As the algorithm goes for the size(n),IN THE WORST-CASE,if size is increased the speed will go inversely with n^3.

Your assumption is correct.You just divide after putting values for n=900,000 by n=90 and obtain the result.This factor will be the slowing factor!

Here,slowing factor = (900,000)^3 / (90)^3 = 10^12 !

Hence, slow factor=10^12 .Your program will slow down by a factor of 10^12 !!!Such a drastic change!Or in other words,your efficiency will fall 10^(-12) times!!!

EDIT based on suggested comments :-

But how do I compare an algorithm's performance for different inputs based on just the worst case time complexity ?

As hinted by G.Bach,one of the commentator on this post,The basic idea underlying your question is itself contradictory!You should have talked about Big-Theta Notation,instead of Big-O to think of a general solution!

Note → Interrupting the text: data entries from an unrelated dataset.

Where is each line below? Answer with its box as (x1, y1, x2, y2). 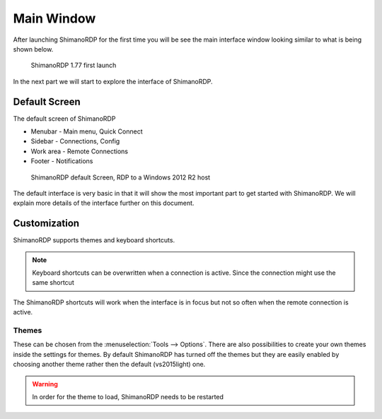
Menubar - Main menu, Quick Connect (30, 127, 143, 136)
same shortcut (32, 278, 74, 287)
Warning (32, 379, 58, 388)
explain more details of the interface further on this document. (13, 199, 195, 208)
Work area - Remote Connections (30, 147, 129, 155)
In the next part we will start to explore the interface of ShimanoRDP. (13, 77, 213, 85)
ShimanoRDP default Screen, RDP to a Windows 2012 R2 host (30, 173, 211, 182)
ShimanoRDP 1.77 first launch (30, 61, 117, 70)

Big-O is an upper-bound whereas Big-Theta is a tight bound. When people only worry about what's the worst that can happen, big-O is sufficient; i.e. it says that "it can't get much worse than this". The tighter the bound the better, of course, but a tight bound isn't always easy to compute.

So,in worst case analysis your question would be answered the way both of us have answered.Now,one narrow reason that people use O instead of Ω is to drop disclaimers about worst or average cases.But,for a tighter analysis you'll have to check for both O and big-Omega as well to frame a question. This question can suitably be found solution for varied size of n though.I leave it for you to figure out.But,if you have any doubts,PLEASE,feel free to comment.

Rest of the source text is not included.